### Assignment:
Each line from the one that holds "nation [176, 66, 222, 90]" to the end of the entries is to be given again exactly. Do not include pictures.

[Extracted records]
━━━━━━━━━━

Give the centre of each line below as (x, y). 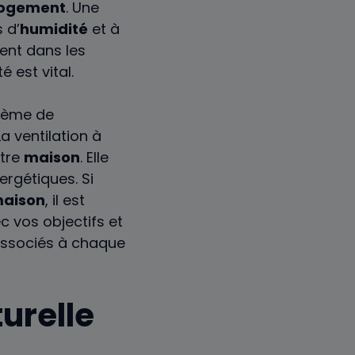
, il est (65, 200)
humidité (54, 29)
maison (52, 158)
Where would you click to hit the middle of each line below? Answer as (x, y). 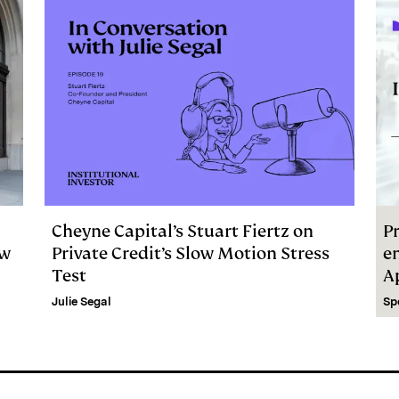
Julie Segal (81, 301)
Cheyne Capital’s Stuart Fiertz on (183, 231)
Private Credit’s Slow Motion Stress (191, 253)
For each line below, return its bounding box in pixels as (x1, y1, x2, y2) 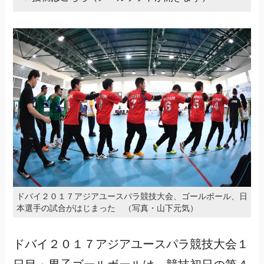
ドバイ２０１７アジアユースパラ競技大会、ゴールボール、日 (16, 192, 247, 202)
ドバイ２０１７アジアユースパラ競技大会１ (12, 237, 249, 252)
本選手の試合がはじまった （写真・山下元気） (16, 203, 198, 213)
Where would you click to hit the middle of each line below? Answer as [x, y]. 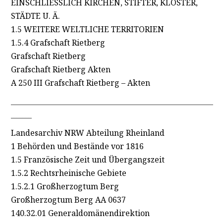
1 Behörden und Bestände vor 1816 [77, 146]
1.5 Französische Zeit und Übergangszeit [87, 159]
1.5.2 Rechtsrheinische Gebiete [68, 173]
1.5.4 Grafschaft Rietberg [58, 43]
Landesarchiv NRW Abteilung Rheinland [87, 133]
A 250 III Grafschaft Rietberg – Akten [80, 83]
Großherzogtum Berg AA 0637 [68, 199]
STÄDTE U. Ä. [35, 16]
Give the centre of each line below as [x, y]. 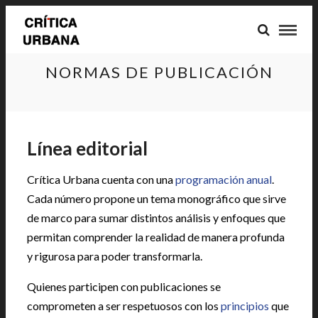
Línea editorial [87, 148]
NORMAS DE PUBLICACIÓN [159, 72]
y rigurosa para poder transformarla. [115, 256]
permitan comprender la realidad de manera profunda [156, 237]
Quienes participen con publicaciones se [124, 286]
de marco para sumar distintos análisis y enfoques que [156, 218]
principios [245, 306]
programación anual [224, 179]
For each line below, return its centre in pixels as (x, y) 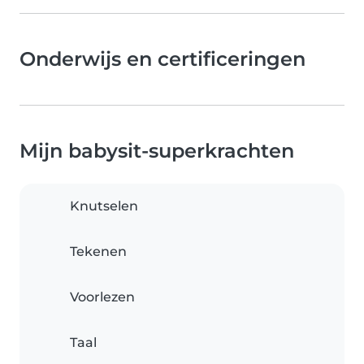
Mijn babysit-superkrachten (157, 151)
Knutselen (104, 206)
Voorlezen (102, 297)
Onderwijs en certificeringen (162, 59)
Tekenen (98, 251)
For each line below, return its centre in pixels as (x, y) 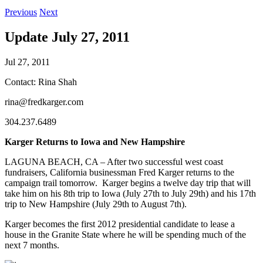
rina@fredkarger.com (44, 102)
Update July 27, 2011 (67, 37)
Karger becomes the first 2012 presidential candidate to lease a (120, 224)
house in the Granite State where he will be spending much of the (125, 234)
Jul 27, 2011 (27, 62)
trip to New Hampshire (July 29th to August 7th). (96, 204)
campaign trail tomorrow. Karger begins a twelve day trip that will (128, 183)
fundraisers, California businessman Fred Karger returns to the (119, 172)
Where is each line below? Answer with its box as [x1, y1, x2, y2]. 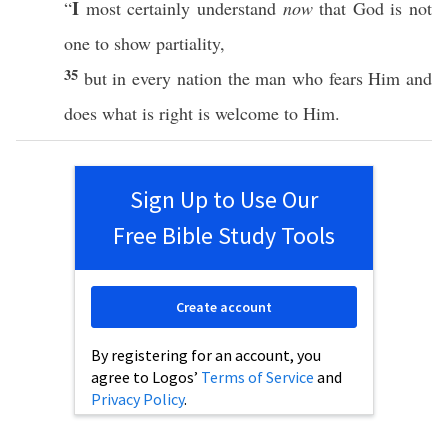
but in [83, 66, 133, 90]
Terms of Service [201, 367, 314, 387]
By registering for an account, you [91, 345, 321, 365]
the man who [221, 66, 329, 90]
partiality [156, 31, 220, 55]
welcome [215, 101, 279, 125]
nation [176, 66, 222, 90]
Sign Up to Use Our [130, 184, 318, 215]
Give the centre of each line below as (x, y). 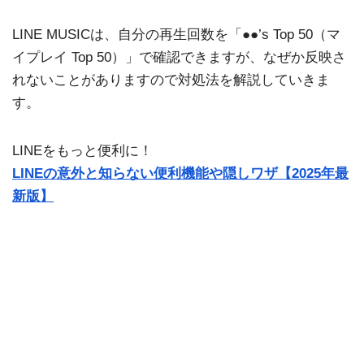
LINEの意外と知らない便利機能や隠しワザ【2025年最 (180, 174)
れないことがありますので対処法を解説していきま (171, 80)
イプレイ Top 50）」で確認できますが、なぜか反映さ (179, 57)
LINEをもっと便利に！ (82, 151)
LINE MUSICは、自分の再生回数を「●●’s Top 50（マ (176, 34)

━━━━━━━━━━

### Exercise response:
nation [176, 66, 222, 90]
Sign Up to Use Our [130, 184, 318, 215]
Give the centre of each line below as (x, y). 
LINEの意外と知らない便利機能や隠しワザ【2025年最 (180, 174)
れないことがありますので対処法を解説していきま (171, 80)
イプレイ Top 50）」で確認できますが、なぜか反映さ (179, 57)
LINEをもっと便利に！ (82, 151)
LINE MUSICは、自分の再生回数を「●●’s Top 50（マ (176, 34)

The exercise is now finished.